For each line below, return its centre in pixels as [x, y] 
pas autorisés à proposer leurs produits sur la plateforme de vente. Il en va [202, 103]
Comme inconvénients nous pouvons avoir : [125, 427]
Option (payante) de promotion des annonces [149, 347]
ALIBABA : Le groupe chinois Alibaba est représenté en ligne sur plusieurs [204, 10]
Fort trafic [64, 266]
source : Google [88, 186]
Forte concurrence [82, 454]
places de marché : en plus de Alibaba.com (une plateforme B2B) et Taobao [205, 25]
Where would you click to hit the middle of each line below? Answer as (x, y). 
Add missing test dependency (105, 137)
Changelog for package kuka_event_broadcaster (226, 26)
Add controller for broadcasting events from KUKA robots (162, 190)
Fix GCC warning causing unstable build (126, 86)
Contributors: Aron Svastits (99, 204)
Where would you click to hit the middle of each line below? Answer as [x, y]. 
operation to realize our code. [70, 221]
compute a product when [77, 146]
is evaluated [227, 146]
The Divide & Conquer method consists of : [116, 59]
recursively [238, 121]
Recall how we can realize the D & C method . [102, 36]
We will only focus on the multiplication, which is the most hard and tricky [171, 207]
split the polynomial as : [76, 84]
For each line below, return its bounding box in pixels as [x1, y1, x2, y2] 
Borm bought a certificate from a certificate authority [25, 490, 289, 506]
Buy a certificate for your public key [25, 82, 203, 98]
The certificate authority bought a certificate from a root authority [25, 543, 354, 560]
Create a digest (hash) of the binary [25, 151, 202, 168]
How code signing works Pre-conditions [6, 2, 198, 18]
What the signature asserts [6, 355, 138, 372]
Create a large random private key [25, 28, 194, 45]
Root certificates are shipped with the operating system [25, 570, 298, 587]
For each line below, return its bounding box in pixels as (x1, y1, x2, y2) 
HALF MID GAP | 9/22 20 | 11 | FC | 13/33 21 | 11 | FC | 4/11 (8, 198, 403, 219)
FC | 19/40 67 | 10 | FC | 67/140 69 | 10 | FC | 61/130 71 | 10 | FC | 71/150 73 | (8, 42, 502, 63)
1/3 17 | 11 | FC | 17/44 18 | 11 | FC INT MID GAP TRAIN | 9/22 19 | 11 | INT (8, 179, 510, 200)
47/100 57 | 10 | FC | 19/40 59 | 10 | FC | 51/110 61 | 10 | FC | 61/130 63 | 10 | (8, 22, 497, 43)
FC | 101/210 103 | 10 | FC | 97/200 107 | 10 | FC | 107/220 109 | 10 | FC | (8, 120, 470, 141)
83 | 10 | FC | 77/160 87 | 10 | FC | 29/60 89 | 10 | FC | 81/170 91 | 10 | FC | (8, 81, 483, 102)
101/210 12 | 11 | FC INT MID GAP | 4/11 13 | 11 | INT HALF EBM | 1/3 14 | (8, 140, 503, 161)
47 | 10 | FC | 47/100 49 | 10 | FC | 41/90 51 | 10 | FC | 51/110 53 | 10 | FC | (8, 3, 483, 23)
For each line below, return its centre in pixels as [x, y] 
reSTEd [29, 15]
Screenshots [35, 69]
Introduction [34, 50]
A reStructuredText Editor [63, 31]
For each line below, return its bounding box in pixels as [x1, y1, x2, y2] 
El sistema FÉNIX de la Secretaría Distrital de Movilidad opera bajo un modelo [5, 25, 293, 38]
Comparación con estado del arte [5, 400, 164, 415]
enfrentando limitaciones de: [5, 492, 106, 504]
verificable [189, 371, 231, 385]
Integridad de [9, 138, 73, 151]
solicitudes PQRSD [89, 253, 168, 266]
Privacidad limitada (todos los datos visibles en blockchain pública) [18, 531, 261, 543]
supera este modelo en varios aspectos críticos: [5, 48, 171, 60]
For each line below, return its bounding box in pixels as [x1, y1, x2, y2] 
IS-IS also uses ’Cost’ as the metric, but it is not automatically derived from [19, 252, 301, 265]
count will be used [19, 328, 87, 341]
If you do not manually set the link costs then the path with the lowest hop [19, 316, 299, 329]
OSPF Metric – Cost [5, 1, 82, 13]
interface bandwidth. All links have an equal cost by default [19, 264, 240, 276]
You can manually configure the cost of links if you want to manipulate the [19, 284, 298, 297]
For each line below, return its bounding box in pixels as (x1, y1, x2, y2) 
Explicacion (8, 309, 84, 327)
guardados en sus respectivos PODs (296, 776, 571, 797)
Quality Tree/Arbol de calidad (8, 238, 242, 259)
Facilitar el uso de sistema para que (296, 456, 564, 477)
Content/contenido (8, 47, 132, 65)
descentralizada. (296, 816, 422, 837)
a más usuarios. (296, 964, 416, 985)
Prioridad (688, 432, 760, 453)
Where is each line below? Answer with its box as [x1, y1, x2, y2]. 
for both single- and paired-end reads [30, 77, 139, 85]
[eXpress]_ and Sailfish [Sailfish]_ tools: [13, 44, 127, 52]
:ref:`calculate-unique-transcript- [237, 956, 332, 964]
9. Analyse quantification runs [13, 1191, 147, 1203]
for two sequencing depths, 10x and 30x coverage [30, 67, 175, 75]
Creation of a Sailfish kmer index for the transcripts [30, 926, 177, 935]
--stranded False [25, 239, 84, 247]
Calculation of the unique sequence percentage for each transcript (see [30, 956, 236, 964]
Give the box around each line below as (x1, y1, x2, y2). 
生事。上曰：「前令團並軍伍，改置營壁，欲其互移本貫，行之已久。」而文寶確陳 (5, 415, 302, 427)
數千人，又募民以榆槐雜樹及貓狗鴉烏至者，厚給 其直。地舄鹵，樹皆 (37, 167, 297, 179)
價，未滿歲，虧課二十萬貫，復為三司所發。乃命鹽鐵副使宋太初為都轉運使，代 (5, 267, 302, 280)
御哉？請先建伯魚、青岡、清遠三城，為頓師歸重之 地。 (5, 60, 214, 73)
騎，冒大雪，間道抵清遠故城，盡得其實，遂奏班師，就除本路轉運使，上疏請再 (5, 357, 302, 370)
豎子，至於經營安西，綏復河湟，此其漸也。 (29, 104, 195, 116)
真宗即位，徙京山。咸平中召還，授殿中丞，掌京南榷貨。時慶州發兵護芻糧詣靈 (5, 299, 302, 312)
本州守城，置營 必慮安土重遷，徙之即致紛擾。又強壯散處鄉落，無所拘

◆ ◆ ◆ ◆ ◆

--- Exercise ---
Write out every line from the data above that includes "with".

--- Exercise result ---
Root certificates are shipped with the operating system [25, 570, 298, 587]
If you do not manually set the link costs then the path with the lowest hop [19, 316, 299, 329]
Where is each line below? Answer with its box as [x1, y1, x2, y2]. 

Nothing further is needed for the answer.